* **Task description**
Counting the line with "Readers Feel This" as the last one, copy out the lines of the data exactly from the first onward.

Recorded data:
===

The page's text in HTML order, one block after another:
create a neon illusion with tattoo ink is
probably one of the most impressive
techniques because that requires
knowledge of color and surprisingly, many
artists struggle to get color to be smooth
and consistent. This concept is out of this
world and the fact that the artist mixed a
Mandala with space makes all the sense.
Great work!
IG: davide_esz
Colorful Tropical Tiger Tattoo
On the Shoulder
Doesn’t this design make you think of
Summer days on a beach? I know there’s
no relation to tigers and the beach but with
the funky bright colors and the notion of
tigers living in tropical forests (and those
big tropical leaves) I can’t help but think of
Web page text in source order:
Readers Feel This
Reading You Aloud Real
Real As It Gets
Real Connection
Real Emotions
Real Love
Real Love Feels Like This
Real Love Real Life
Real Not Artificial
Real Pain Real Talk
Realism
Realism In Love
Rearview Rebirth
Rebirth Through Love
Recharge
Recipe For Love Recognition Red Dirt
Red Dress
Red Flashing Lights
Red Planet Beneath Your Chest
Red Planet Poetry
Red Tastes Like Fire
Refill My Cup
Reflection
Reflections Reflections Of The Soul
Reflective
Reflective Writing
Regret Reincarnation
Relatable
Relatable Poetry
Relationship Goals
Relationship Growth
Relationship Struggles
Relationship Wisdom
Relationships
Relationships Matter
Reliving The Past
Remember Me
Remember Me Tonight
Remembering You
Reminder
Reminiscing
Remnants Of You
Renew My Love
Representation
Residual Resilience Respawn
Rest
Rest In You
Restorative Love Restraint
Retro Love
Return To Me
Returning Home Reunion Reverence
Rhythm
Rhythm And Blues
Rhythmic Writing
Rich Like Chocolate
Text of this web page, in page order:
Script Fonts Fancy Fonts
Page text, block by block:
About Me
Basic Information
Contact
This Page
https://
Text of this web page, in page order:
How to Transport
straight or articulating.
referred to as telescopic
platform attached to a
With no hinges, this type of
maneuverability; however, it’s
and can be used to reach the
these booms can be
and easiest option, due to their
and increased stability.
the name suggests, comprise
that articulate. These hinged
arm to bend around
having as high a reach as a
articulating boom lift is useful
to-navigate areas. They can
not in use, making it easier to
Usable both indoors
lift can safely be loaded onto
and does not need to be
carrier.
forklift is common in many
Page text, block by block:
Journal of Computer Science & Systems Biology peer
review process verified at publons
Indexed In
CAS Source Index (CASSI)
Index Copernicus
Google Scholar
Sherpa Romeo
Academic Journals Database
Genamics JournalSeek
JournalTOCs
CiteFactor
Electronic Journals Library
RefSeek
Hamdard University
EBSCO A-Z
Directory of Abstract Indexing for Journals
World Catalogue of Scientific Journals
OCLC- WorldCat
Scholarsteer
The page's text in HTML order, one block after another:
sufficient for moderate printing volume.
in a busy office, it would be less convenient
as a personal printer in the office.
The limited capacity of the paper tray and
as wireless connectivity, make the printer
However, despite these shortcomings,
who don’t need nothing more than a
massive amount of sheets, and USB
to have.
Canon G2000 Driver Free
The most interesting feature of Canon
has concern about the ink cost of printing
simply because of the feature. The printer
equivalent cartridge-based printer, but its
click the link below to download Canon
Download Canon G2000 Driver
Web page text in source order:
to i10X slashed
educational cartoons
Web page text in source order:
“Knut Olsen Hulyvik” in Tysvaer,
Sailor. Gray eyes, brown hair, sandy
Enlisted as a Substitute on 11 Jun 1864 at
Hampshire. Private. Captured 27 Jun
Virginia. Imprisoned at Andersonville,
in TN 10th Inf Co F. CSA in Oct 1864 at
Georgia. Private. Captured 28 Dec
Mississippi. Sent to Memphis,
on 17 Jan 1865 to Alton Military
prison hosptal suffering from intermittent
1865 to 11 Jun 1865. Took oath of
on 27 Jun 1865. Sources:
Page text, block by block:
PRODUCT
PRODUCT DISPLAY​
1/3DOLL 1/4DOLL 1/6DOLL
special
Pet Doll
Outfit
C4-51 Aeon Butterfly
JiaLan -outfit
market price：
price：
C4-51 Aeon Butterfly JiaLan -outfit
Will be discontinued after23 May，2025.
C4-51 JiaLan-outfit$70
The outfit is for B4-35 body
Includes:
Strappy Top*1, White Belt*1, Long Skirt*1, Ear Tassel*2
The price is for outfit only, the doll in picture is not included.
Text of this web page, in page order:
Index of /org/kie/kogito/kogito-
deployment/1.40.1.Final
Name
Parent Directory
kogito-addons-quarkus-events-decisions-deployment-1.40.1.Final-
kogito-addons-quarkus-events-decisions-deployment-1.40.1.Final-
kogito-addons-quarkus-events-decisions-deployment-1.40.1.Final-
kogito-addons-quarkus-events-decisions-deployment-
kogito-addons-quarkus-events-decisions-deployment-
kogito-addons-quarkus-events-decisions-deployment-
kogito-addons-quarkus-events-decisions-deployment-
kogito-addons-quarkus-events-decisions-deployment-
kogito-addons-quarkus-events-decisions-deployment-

===

* **Task output**
The page's text in HTML order, one block after another:
create a neon illusion with tattoo ink is
probably one of the most impressive
techniques because that requires
knowledge of color and surprisingly, many
artists struggle to get color to be smooth
and consistent. This concept is out of this
world and the fact that the artist mixed a
Mandala with space makes all the sense.
Great work!
IG: davide_esz
Colorful Tropical Tiger Tattoo
On the Shoulder
Doesn’t this design make you think of
Summer days on a beach? I know there’s
no relation to tigers and the beach but with
the funky bright colors and the notion of
tigers living in tropical forests (and those
big tropical leaves) I can’t help but think of
Web page text in source order:
Readers Feel This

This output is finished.